■ **Work order**
Extract, exactly as written, each line from the start of the records below to the line containing "back) between the", both ends included; drop the pictures.

■ **Records provided**
· · · · · · ·

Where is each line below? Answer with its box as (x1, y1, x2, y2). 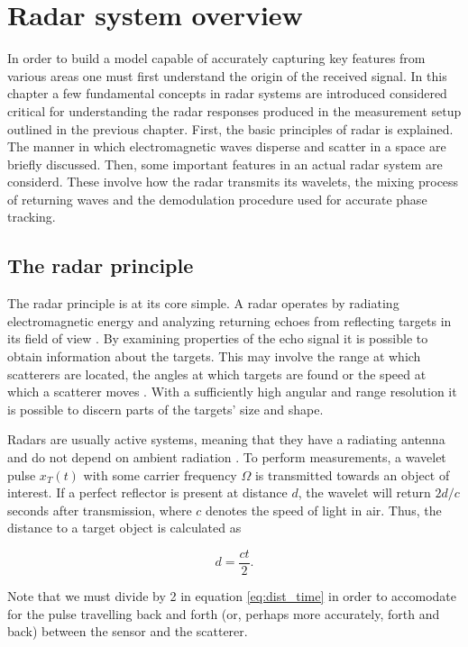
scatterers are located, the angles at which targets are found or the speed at (7, 364, 427, 383)
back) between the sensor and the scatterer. (7, 622, 248, 641)
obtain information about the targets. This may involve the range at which (7, 347, 421, 366)
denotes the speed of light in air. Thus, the (206, 500, 442, 519)
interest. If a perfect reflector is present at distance (7, 483, 288, 502)
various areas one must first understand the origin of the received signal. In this (7, 66, 447, 85)
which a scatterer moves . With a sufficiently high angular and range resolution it (7, 382, 457, 401)
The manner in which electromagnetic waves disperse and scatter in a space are (7, 137, 446, 156)

· · · · · · ·

■ **Result**
Where is each line below? Answer with its box as (x1, y1, x2, y2). 
scatterers are located, the angles at which targets are found or the speed at (7, 364, 427, 383)
back) between the sensor and the scatterer. (7, 622, 248, 641)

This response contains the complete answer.